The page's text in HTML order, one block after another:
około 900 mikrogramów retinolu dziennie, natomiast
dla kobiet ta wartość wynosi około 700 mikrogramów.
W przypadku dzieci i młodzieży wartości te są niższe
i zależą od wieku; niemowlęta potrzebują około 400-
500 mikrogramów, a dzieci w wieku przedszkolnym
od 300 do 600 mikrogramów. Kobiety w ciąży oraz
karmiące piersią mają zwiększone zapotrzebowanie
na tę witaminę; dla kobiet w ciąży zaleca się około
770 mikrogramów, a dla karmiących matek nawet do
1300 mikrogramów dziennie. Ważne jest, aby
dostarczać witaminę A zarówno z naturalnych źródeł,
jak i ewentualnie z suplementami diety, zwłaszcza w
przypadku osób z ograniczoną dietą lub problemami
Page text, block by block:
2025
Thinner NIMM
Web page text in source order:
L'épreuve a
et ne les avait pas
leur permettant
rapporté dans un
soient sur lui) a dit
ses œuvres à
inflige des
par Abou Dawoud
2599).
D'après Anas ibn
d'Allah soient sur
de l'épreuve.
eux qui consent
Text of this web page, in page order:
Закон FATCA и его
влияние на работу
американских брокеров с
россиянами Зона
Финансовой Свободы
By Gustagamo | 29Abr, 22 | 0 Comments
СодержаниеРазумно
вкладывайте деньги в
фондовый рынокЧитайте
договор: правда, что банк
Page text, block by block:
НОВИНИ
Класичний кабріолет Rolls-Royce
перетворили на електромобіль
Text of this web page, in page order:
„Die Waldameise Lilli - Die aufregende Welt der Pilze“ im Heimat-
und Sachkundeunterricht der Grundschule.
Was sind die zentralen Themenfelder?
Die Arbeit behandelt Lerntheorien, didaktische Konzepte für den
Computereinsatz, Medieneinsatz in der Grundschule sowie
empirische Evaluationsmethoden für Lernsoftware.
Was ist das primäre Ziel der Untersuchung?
..............................
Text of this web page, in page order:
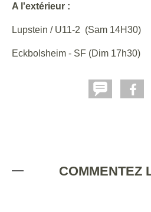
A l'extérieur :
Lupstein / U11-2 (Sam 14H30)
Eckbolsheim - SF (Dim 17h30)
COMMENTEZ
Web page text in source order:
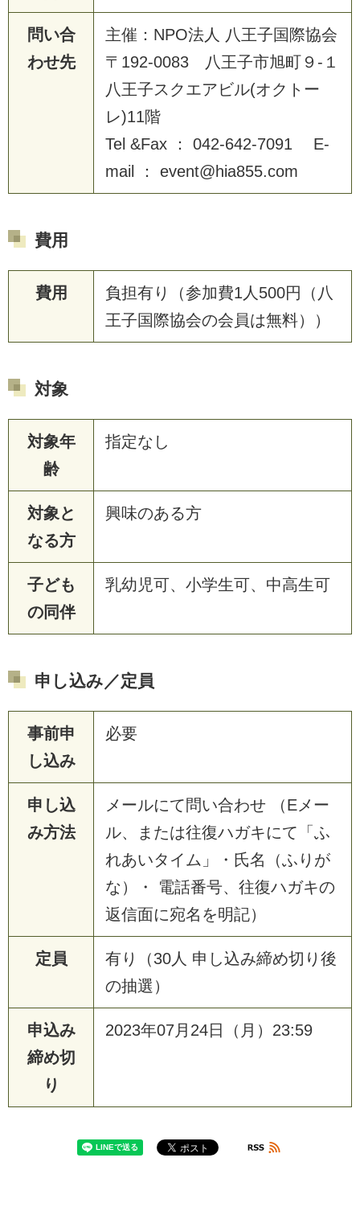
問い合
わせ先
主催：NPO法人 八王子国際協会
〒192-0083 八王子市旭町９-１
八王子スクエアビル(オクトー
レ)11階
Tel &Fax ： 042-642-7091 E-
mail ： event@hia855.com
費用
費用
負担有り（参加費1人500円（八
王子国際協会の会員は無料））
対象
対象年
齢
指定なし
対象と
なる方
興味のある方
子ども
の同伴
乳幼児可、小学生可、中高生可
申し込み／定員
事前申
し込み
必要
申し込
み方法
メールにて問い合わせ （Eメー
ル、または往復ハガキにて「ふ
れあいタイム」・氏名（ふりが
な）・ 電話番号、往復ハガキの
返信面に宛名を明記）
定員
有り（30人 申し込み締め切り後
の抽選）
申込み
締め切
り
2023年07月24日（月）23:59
..............................
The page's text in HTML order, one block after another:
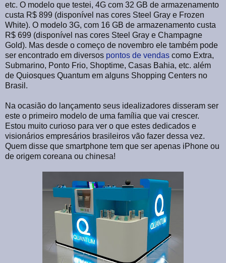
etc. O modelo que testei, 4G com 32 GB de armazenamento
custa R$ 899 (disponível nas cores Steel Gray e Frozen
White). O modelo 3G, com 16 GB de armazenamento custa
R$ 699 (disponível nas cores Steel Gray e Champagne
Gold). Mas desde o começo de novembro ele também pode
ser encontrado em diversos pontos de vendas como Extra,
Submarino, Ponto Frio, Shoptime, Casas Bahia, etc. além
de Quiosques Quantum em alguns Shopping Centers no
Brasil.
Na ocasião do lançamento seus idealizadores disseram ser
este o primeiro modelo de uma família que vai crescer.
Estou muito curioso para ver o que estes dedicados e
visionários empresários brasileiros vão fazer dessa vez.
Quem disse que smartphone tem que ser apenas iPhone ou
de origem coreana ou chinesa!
..............................
For the string "mikrogramów", find every line of the material that contains it, and copy each one.

** Your response **
około 900 mikrogramów retinolu dziennie, natomiast
dla kobiet ta wartość wynosi około 700 mikrogramów.
500 mikrogramów, a dzieci w wieku przedszkolnym
od 300 do 600 mikrogramów. Kobiety w ciąży oraz
770 mikrogramów, a dla karmiących matek nawet do
1300 mikrogramów dziennie. Ważne jest, aby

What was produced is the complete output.